Context Sensitive Paraphrasing

Overview:

Lexical paraphrasing (replacing one word with another) is an inherently context sensitive problem because a word's meaning depends on context. We have developed a global classifier that takes a verb v and its context (sentence that v appears in), along with a candidate verb u, and determines whether u can replace v in the given sentence while maintaining the original meaning. Training data for the classifier is generated without supervision, so we are able to create classifiers for specialized domains, either with large amounts of newswire text (first link) or biomedical abstracts (GENIA, second link).

Details:

This project attempts to answer the question, when can one word replace another in a given context. This question naturally arises as a sub problem for various NLP tasks such as query expansion or entailment. These are tasks where we cannot solely rely on a fixed set of synonyms because this list might not be appropriate for all meanings of the target word and in the case of entailment the synonyms might not be general enough to capture implied meaning in the given context.

Standard paraphrasing solutions to this problem involve generating lists of rules that tell what words can replace another and when.

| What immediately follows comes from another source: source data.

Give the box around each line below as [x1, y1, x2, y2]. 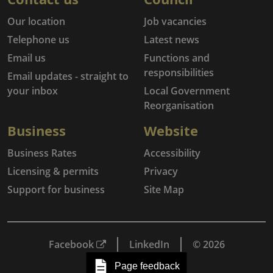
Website [144, 121, 198, 140]
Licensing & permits [7, 165, 99, 178]
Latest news [144, 33, 199, 46]
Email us [7, 51, 46, 65]
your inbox [7, 84, 58, 97]
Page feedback [114, 261, 180, 271]
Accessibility [144, 146, 200, 160]
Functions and [144, 51, 210, 65]
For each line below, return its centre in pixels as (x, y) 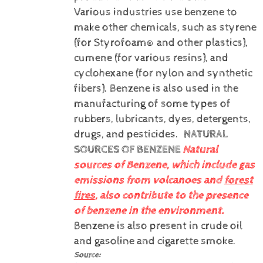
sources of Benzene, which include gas (164, 165)
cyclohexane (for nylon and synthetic (163, 73)
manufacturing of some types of (152, 104)
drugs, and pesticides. (126, 134)
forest (238, 180)
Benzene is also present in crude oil (158, 226)
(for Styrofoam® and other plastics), (161, 43)
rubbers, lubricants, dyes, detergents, (162, 119)
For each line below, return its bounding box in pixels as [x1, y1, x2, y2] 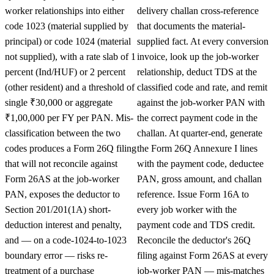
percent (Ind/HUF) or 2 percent [5, 66, 125, 77]
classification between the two [5, 127, 120, 138]
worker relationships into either [5, 5, 124, 16]
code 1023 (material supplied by [5, 20, 128, 31]
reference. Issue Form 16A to [137, 188, 249, 199]
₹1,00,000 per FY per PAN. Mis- [5, 112, 133, 123]
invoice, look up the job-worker [137, 51, 259, 62]
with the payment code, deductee [137, 158, 264, 169]
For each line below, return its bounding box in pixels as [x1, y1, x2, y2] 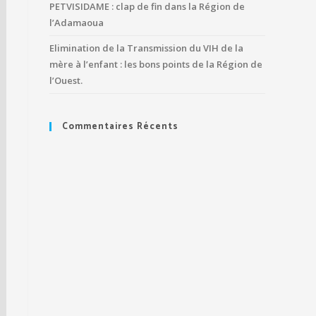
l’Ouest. [49, 74, 83, 87]
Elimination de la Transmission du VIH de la [49, 42, 243, 54]
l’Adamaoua [49, 16, 104, 29]
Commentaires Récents [62, 119, 178, 134]
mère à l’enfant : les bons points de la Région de [49, 58, 262, 71]
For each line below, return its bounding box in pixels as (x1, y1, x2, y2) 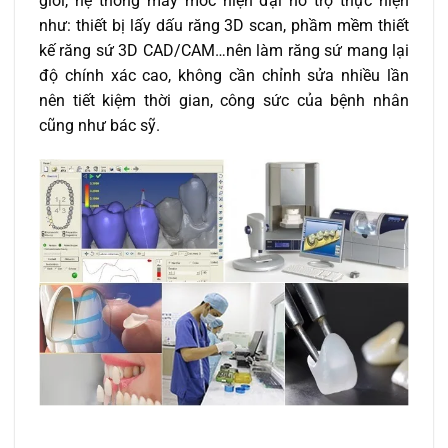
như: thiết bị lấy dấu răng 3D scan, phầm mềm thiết (39, 16, 409, 36)
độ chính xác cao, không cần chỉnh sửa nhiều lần (39, 66, 409, 86)
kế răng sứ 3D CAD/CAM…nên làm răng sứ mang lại (39, 41, 409, 61)
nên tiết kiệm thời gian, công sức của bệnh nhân (39, 91, 409, 111)
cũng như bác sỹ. (39, 116, 160, 136)
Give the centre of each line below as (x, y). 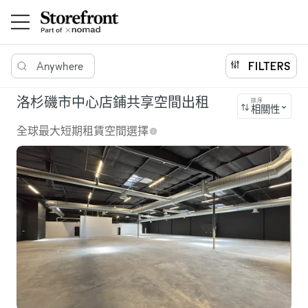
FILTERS (269, 66)
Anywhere (60, 66)
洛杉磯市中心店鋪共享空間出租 (113, 102)
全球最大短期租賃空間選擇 (82, 131)
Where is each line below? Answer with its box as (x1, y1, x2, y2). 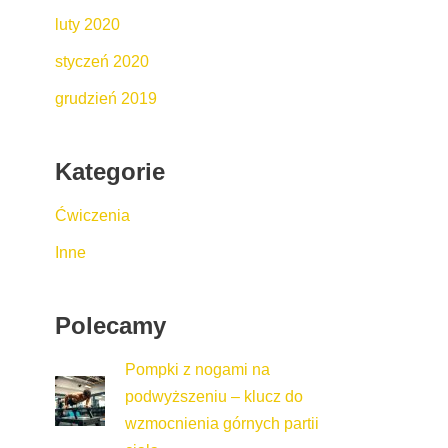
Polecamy (55, 311, 166, 339)
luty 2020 (55, 15, 120, 33)
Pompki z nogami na (125, 360, 270, 378)
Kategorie (55, 157, 165, 185)
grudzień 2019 (55, 89, 157, 107)
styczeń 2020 (55, 52, 149, 70)
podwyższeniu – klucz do (125, 387, 303, 405)
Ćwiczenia (55, 206, 130, 224)
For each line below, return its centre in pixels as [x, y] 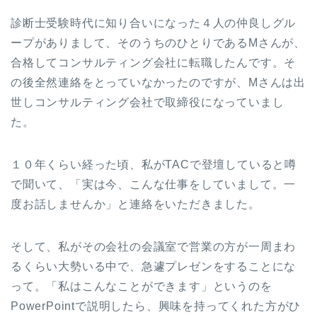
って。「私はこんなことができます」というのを [142, 287]
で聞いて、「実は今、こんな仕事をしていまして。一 [154, 185]
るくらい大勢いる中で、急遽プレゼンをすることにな [154, 267]
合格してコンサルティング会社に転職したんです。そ [154, 63]
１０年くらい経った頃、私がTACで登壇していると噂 [154, 165]
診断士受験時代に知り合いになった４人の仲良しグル [154, 23]
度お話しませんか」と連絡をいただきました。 [136, 204]
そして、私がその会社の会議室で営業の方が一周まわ [154, 247]
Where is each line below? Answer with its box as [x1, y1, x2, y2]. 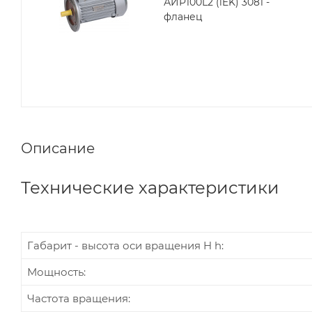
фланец [164, 10, 203, 23]
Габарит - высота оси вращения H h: [27, 238, 224, 252]
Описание [21, 139, 95, 157]
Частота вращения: [27, 291, 130, 305]
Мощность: [27, 265, 86, 279]
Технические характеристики [21, 177, 279, 198]
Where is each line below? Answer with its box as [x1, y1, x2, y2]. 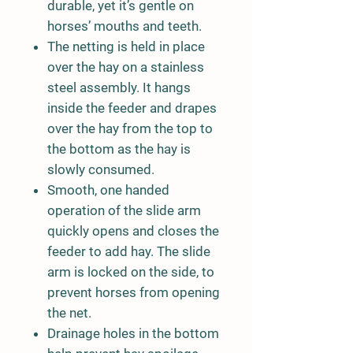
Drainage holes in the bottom [47, 325, 219, 341]
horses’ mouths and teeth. [47, 18, 202, 34]
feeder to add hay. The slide [47, 243, 210, 259]
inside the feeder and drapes [47, 100, 217, 116]
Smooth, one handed [47, 182, 169, 198]
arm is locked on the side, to [47, 264, 214, 280]
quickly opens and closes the [47, 223, 219, 239]
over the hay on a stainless [47, 59, 204, 75]
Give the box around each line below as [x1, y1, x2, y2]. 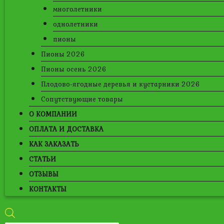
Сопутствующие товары [41, 94, 123, 104]
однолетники [53, 19, 98, 29]
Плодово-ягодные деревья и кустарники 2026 [41, 79, 200, 89]
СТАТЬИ [29, 154, 56, 164]
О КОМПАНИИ [29, 109, 77, 119]
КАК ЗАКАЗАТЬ [29, 139, 79, 149]
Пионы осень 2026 [41, 64, 106, 74]
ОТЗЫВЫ [29, 169, 58, 179]
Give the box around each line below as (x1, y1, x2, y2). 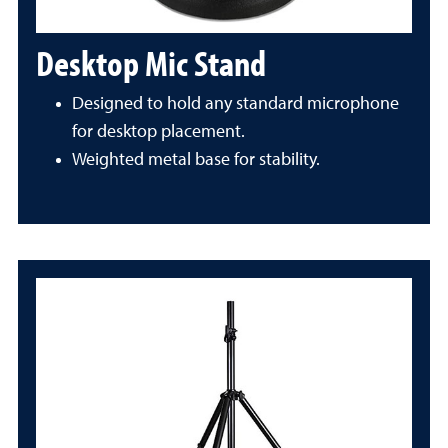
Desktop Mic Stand (36, 39, 266, 85)
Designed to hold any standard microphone (72, 95, 399, 113)
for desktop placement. (72, 123, 245, 141)
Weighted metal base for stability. (72, 151, 320, 169)
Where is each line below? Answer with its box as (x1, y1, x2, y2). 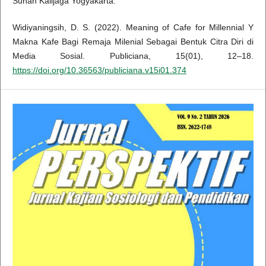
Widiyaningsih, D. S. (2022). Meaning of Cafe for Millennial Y (12, 22, 254, 32)
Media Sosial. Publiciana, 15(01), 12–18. (12, 50, 254, 61)
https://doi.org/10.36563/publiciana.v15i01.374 (12, 65, 186, 75)
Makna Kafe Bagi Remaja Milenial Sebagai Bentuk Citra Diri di (12, 36, 254, 46)
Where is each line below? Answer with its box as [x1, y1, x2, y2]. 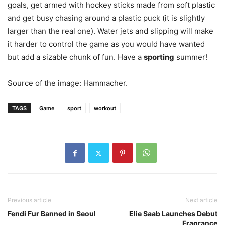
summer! [174, 52, 207, 62]
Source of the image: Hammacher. [8, 78, 128, 88]
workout [94, 105, 116, 112]
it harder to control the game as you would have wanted [8, 39, 205, 49]
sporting [144, 52, 174, 62]
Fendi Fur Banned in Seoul [8, 209, 96, 218]
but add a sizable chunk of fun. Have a [8, 52, 144, 62]
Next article [185, 196, 217, 204]
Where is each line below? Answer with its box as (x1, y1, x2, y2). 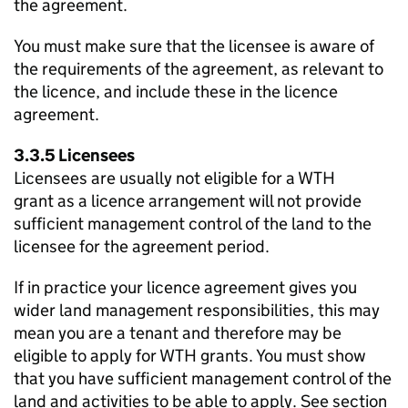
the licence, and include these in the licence (14, 81, 338, 102)
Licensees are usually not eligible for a (14, 168, 298, 189)
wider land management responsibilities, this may (14, 300, 380, 321)
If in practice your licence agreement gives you (14, 277, 357, 298)
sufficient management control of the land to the (14, 213, 372, 234)
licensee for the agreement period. (14, 236, 270, 257)
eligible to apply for (14, 345, 159, 366)
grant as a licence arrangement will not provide (14, 190, 362, 211)
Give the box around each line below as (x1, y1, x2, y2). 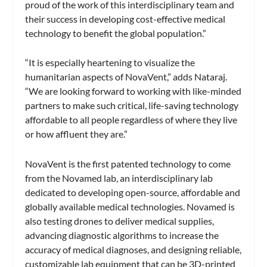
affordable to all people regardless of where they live (25, 114, 238, 126)
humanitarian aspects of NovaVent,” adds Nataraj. (25, 71, 228, 83)
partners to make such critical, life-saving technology (25, 100, 239, 111)
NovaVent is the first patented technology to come (25, 157, 231, 169)
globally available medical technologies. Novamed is (25, 200, 235, 212)
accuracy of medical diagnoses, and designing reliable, (25, 243, 242, 255)
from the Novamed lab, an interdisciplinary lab (25, 172, 213, 184)
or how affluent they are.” (25, 128, 128, 140)
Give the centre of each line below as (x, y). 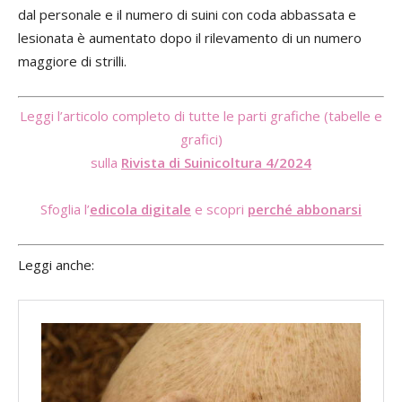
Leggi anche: (56, 264)
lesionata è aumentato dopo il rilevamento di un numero (190, 37)
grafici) (201, 140)
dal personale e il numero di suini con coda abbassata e (187, 14)
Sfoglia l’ (65, 210)
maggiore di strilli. (72, 61)
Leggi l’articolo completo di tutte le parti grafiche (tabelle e (201, 116)
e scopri (219, 210)
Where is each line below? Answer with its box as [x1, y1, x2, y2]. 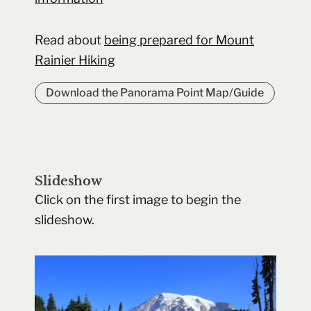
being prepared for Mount [104, 33, 254, 48]
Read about [35, 33, 104, 48]
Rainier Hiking [35, 53, 115, 68]
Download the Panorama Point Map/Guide [46, 85, 264, 99]
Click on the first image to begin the [35, 192, 241, 207]
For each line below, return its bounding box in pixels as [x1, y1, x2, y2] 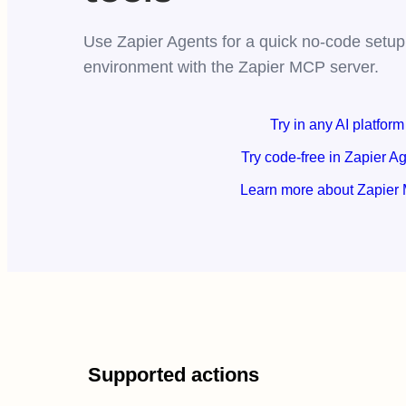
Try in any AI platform [270, 117, 404, 133]
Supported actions [88, 363, 259, 387]
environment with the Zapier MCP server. [83, 58, 379, 77]

In the simplest case these rules can just be a list of synonyms as mentioned above, and saying that they can always be replaced in any context. To use this approach broadly requires rules for all words we will encounter and a good encoding of context to judge when any rule can be applied. Another view in solving this problem is that it is related to word sense disambiguation. If we knew the correct sense of the target word in the given context then we can deduce (from some sense repository such as WordNet) whether the new word can have the same or a related sense in this context. Knowing the correct sense is a hard problem in itself and even if we could solve that there is no perfect sense repository that can tell us all other senses and words that can replace a given sense. For our approach we decided to not rely on any static sense representation and to have an architecture that can be applied to all words, even those unseen in training.

We phrase this problem in terms of binary classification: Given a word V in a sentence S, and a second word U, can U replace V in S and keep the same or entailed meaning. This is a single yes/no question that can be applied to all S,V,U. By using a feature representation that captures the similarity and differences between the usage of U and V in some large body of text and how these contexts compare to S, we can build a single binary classifier for all U and V. Since the feature representation for U and V is dependent on some shared features of both words (such as contexts both appear in) and not the words themselves, we can apply the classifier and generalize to unseen word pairs.